> [Work instruction]
With the pictures omitted, repeat exactly the lines below starting with the line that has "bit of brainstorming" and going on through the line that has "Judaism Kabbalah".
————
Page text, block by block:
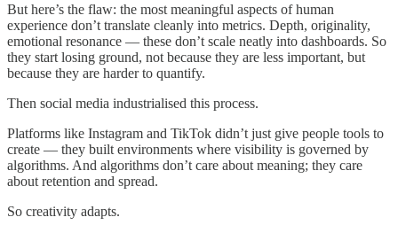
But here’s the flaw: the most meaningful aspects of human
experience don’t translate cleanly into metrics. Depth, originality,
emotional resonance — these don’t scale neatly into dashboards. So
they start losing ground, not because they are less important, but
because they are harder to quantify.
Then social media industrialised this process.
Platforms like Instagram and TikTok didn’t just give people tools to
create — they built environments where visibility is governed by
algorithms. And algorithms don’t care about meaning; they care
about retention and spread.
So creativity adapts.
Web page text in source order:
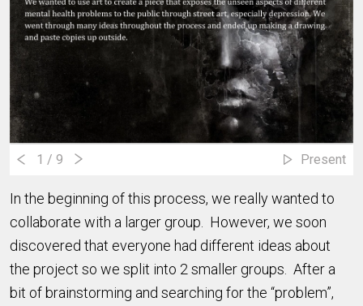
1 / 9 Present
In the beginning of this process, we really wanted to
collaborate with a larger group. However, we soon
discovered that everyone had different ideas about
the project so we split into 2 smaller groups. After a
bit of brainstorming and searching for the “problem”,
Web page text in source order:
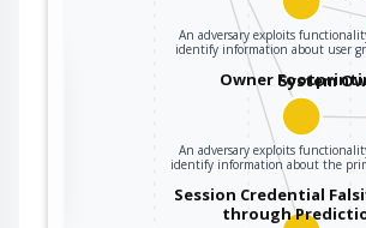
An adversary exploits
identify information about user
Owner
An adversary exploits
identify information about the
System
Session Credential
through
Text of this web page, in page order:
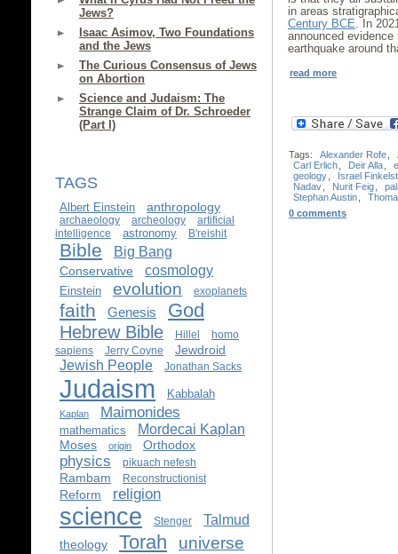
Jews?
Isaac Asimov, Two Foundations
and the Jews
The Curious Consensus of Jews
on Abortion
Science and Judaism: The
Strange Claim of Dr. Schroeder
(Part I)
TAGS
Albert Einstein anthropology
archaeology archeology
artificial
intelligence
astronomy B'reishit
Bible Big Bang
Conservative cosmology
Einstein evolution exoplanets
faith Genesis God
Hebrew Bible Hillel
homo
sapiens
Jerry Coyne Jewdroid
Jewish People Jonathan Sacks
Judaism Kabbalah
Kaplan Maimonides
mathematics Mordecai Kaplan
Moses origin Orthodox
physics pikuach nefesh
Rambam Reconstructionist
Reform religion
science Stenger Talmud
theology Torah universe
in areas
Century BCE. In
announced
earthquake around
read more
Tags: Alexander Rofe
Carl Erlich
Deir Alla
geology
Israel
Nadav
Nurit Feig
Stephan Austin
0 comments
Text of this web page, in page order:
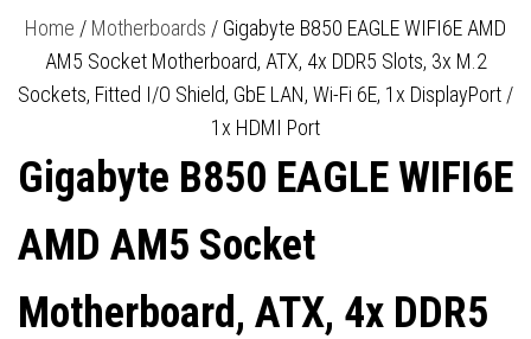
SOCKET, FITTED I/O SHIELD,
2.5GBE LAN, WI-FI 7, 1X
SOCKETS, FITTED I/O
SHIELD, GBE LAN, WI-FI 6,
Home / Motherboards / Gigabyte B850 EAGLE WIFI6E AMD
AM5 Socket Motherboard, ATX, 4x DDR5 Slots, 3x M.2
Sockets, Fitted I/O Shield, GbE LAN, Wi-Fi 6E, 1x DisplayPort /
1x HDMI Port
Gigabyte B850 EAGLE WIFI6E
AMD AM5 Socket
Motherboard, ATX, 4x DDR5
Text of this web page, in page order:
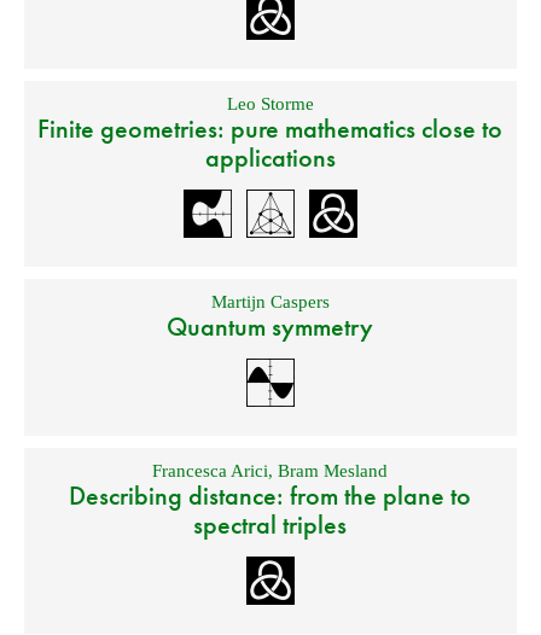
Leo Storme
Finite geometries: pure mathematics close to
applications
Martijn Caspers
Quantum symmetry
Francesca Arici,Bram Mesland
Describing distance: from the plane to
spectral triples
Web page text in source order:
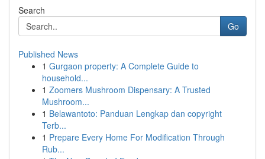
Search
Go
Published News
1 Gurgaon property: A Complete Guide to
household...
1 Zoomers Mushroom Dispensary: A Trusted
Mushroom...
1 Belawantoto: Panduan Lengkap dan copyright
Terb...
1 Prepare Every Home For Modification Through
Rub...
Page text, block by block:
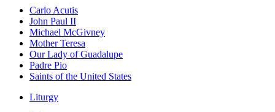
————
> [Written response]
bit of brainstorming and searching for the “problem”,
Web page text in source order:
An adversary exploits
identify information about user
Owner
An adversary exploits
identify information about the
System
Session Credential
through
Text of this web page, in page order:
Jews?
Isaac Asimov, Two Foundations
and the Jews
The Curious Consensus of Jews
on Abortion
Science and Judaism: The
Strange Claim of Dr. Schroeder
(Part I)
TAGS
Albert Einstein anthropology
archaeology archeology
artificial
intelligence
astronomy B'reishit
Bible Big Bang
Conservative cosmology
Einstein evolution exoplanets
faith Genesis God
Hebrew Bible Hillel
homo
sapiens
Jerry Coyne Jewdroid
Jewish People Jonathan Sacks
Judaism Kabbalah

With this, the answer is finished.